• **Task to complete**: From the entries below, reproduce exactly the line containing "arrogant attempts to", the line containing "The Map-reduce Algorithm", and every line in between, with nothing added.

• **Input records**:
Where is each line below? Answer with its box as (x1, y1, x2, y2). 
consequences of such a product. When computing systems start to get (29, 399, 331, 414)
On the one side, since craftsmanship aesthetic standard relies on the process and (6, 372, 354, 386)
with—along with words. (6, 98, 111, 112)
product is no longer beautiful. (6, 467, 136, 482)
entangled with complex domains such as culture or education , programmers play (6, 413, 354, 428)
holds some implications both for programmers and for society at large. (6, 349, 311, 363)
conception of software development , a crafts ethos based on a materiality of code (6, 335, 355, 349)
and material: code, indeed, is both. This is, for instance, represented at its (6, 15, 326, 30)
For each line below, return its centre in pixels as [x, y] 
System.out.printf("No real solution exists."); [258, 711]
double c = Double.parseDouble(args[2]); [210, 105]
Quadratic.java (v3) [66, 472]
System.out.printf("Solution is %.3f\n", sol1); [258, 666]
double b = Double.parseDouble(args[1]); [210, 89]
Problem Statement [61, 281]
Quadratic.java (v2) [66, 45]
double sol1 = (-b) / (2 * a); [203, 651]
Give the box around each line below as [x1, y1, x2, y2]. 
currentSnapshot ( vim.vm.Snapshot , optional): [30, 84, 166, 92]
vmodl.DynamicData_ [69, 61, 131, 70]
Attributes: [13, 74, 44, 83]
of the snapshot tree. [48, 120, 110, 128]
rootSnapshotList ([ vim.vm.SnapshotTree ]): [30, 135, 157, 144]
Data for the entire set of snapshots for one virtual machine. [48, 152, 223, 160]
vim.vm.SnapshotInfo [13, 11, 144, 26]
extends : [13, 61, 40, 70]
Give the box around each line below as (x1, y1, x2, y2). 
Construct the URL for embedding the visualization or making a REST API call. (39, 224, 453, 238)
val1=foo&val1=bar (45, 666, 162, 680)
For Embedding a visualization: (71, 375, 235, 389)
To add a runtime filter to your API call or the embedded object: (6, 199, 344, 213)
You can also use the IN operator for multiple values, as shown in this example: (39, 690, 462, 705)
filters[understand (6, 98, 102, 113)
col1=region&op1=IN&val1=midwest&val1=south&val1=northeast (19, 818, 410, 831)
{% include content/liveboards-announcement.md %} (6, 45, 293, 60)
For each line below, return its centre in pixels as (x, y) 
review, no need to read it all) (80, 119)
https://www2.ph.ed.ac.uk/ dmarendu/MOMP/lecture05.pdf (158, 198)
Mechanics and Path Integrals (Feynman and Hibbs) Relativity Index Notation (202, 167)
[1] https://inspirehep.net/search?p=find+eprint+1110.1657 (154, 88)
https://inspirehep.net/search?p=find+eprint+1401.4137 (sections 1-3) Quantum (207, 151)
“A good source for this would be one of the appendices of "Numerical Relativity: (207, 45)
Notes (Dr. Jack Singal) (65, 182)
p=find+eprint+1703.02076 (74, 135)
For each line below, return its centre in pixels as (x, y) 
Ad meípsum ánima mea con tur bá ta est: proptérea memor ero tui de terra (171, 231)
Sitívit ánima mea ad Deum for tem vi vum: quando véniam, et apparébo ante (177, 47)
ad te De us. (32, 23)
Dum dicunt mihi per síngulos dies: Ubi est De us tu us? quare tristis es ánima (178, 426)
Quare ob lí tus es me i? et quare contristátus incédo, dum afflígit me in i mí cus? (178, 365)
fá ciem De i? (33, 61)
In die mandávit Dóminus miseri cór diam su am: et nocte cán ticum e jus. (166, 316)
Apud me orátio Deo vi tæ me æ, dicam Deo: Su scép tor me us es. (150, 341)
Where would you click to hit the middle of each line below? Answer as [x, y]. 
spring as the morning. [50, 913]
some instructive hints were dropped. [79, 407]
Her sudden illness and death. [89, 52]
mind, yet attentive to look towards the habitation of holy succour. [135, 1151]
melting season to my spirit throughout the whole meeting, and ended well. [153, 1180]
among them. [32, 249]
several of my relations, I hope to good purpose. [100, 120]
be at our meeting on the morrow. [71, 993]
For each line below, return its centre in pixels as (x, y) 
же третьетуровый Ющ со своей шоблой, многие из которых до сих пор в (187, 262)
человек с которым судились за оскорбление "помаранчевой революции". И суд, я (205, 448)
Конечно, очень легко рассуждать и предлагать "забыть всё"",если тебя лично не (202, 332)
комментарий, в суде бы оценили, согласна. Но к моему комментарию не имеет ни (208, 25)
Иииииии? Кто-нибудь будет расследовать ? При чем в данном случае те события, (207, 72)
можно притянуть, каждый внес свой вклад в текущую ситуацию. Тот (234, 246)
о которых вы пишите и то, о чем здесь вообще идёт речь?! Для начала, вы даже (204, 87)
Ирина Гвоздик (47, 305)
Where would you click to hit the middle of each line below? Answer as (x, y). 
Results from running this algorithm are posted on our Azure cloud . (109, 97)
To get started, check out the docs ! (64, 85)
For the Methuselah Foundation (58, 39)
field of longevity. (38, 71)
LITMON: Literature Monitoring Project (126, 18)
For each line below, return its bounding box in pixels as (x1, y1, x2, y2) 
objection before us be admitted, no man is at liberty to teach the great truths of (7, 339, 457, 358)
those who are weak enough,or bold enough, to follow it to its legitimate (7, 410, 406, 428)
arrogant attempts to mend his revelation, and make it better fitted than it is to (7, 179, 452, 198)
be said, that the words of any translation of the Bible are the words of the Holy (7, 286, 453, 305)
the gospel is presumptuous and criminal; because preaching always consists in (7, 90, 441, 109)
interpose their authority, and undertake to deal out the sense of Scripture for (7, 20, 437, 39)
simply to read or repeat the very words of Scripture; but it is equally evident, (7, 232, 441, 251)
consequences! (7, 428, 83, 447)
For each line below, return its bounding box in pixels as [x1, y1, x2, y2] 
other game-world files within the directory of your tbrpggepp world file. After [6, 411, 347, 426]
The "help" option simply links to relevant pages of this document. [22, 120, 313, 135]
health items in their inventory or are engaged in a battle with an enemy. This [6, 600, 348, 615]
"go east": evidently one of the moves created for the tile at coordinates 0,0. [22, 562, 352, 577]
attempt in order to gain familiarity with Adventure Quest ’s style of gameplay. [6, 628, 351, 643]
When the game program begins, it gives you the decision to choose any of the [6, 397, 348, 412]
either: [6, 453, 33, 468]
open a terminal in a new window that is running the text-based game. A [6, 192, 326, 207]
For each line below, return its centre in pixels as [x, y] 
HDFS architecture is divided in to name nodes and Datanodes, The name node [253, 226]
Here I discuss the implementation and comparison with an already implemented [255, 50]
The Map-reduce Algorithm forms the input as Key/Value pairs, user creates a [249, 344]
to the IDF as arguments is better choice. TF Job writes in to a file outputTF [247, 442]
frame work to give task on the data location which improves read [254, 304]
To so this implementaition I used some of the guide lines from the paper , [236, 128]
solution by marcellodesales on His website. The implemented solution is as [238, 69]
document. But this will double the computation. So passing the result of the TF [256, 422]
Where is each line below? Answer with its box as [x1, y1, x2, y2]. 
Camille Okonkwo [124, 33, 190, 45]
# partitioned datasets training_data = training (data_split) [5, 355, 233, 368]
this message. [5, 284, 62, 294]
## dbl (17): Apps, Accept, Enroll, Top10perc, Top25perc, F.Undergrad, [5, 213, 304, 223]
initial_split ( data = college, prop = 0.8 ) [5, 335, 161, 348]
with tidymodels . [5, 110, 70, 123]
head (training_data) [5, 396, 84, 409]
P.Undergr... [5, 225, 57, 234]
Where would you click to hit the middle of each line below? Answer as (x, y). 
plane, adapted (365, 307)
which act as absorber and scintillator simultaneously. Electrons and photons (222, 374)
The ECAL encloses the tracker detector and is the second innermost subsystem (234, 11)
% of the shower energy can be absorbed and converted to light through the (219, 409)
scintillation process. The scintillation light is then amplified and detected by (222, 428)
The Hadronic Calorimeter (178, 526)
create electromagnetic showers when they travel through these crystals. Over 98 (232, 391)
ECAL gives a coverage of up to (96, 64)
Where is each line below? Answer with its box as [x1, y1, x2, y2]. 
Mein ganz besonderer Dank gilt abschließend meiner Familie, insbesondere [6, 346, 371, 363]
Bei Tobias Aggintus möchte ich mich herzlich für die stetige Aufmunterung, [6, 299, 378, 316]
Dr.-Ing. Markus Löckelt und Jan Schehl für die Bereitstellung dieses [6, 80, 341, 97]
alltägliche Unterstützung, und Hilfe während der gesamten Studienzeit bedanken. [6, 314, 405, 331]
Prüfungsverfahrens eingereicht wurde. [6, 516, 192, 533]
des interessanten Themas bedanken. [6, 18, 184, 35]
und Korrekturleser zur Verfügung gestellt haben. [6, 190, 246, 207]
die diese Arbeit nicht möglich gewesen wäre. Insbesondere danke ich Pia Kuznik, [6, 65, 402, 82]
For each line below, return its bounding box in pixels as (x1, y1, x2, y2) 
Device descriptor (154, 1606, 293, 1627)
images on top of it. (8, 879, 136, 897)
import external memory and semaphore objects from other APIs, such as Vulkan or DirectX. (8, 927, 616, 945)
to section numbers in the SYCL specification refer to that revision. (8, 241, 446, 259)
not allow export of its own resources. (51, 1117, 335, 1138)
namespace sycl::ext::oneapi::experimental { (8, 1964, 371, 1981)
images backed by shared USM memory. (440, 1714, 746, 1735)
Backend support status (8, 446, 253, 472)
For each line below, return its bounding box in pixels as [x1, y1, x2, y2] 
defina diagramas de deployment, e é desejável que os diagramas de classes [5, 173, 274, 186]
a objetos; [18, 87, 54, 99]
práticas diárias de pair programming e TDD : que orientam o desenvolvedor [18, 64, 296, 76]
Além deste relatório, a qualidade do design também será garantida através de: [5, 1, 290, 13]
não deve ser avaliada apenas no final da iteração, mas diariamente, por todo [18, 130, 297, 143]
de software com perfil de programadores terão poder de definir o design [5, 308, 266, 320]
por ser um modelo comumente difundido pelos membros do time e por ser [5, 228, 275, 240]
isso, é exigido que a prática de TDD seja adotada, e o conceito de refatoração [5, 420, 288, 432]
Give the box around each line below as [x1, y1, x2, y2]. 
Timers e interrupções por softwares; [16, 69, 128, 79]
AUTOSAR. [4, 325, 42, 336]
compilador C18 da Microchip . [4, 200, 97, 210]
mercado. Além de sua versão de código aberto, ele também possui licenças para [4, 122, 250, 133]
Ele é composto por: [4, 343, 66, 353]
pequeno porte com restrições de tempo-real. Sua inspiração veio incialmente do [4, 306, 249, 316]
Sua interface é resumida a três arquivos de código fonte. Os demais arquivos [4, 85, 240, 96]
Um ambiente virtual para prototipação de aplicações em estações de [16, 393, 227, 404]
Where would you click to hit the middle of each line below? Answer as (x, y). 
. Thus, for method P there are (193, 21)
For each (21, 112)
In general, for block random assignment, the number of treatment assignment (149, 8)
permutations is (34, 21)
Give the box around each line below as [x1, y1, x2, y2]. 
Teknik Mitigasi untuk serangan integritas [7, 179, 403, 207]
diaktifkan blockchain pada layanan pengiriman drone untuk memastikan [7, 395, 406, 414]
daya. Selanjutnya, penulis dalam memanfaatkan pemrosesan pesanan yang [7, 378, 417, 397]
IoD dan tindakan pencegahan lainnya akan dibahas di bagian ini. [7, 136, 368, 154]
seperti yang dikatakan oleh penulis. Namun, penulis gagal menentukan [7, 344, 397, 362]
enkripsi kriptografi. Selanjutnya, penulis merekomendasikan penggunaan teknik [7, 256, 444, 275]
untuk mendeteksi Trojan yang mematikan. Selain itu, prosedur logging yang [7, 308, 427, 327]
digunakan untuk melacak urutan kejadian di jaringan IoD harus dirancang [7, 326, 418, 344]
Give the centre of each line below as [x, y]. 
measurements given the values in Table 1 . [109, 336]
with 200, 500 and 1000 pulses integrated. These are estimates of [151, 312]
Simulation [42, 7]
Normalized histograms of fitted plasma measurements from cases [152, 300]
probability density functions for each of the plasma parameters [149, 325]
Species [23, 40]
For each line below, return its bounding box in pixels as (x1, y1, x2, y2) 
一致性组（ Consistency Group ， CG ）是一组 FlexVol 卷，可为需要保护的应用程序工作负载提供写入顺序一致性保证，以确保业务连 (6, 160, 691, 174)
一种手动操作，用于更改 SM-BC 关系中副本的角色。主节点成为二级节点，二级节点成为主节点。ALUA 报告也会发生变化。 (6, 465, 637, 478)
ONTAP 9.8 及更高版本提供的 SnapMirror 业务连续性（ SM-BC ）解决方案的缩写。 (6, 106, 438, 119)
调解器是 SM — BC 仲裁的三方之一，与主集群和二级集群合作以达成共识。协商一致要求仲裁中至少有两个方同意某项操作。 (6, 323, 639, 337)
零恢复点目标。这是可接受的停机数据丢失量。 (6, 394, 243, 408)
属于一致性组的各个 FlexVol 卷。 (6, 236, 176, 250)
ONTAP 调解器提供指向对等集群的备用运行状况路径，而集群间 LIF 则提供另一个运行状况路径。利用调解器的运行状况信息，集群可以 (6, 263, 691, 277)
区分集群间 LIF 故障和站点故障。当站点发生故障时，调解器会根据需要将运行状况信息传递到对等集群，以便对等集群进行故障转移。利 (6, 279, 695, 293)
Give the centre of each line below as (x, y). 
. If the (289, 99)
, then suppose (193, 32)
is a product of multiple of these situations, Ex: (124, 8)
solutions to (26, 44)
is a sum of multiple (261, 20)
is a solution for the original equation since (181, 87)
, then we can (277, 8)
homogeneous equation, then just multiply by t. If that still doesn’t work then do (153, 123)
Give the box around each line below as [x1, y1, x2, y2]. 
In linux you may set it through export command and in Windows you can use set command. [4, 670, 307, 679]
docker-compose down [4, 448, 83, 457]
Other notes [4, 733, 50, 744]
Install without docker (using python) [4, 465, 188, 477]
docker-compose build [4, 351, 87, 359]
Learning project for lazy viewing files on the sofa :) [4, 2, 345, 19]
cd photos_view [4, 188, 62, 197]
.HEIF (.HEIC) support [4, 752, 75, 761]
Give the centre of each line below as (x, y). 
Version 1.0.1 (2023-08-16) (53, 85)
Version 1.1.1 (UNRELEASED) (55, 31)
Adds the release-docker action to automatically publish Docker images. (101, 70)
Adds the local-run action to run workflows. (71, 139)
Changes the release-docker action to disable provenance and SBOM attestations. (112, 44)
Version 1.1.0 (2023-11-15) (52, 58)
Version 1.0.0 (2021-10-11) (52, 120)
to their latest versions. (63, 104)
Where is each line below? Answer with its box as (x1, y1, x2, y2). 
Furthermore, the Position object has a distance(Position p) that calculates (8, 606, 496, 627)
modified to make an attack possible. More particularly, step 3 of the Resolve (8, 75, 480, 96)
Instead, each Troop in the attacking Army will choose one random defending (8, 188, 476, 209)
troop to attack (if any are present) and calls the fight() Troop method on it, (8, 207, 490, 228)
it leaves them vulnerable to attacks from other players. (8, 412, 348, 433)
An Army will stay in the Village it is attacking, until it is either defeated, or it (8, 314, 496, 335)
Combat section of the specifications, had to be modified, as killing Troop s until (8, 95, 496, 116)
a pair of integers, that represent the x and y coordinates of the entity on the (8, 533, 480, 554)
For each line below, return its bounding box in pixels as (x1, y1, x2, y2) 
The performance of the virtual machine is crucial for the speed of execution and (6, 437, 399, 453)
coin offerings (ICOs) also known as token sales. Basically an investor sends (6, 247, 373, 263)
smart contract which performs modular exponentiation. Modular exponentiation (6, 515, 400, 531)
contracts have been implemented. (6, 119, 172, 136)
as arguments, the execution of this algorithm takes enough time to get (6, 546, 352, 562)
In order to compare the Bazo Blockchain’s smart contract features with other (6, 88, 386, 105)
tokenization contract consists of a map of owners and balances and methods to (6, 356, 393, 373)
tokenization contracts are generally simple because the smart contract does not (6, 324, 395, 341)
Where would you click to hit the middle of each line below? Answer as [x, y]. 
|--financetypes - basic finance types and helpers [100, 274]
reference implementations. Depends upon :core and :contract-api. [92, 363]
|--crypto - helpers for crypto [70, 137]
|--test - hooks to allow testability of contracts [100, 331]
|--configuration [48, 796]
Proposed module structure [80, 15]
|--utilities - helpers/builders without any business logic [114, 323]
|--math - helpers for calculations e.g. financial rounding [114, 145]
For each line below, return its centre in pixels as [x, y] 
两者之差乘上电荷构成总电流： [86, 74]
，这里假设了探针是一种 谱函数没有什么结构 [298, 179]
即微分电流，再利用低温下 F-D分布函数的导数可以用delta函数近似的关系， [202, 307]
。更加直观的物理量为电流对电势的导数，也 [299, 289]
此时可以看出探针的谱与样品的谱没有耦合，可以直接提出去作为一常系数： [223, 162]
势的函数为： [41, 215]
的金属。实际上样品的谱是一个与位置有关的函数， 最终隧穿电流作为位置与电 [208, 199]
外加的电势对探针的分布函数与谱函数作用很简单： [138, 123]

• **Problem solution**:
arrogant attempts to mend his revelation, and make it better fitted than it is to (7, 179, 452, 198)
be said, that the words of any translation of the Bible are the words of the Holy (7, 286, 453, 305)
the gospel is presumptuous and criminal; because preaching always consists in (7, 90, 441, 109)
interpose their authority, and undertake to deal out the sense of Scripture for (7, 20, 437, 39)
simply to read or repeat the very words of Scripture; but it is equally evident, (7, 232, 441, 251)
consequences! (7, 428, 83, 447)
For each line below, return its bounding box in pixels as [x1, y1, x2, y2] 
other game-world files within the directory of your tbrpggepp world file. After [6, 411, 347, 426]
The "help" option simply links to relevant pages of this document. [22, 120, 313, 135]
health items in their inventory or are engaged in a battle with an enemy. This [6, 600, 348, 615]
"go east": evidently one of the moves created for the tile at coordinates 0,0. [22, 562, 352, 577]
attempt in order to gain familiarity with Adventure Quest ’s style of gameplay. [6, 628, 351, 643]
When the game program begins, it gives you the decision to choose any of the [6, 397, 348, 412]
either: [6, 453, 33, 468]
open a terminal in a new window that is running the text-based game. A [6, 192, 326, 207]
For each line below, return its centre in pixels as [x, y] 
HDFS architecture is divided in to name nodes and Datanodes, The name node [253, 226]
Here I discuss the implementation and comparison with an already implemented [255, 50]
The Map-reduce Algorithm forms the input as Key/Value pairs, user creates a [249, 344]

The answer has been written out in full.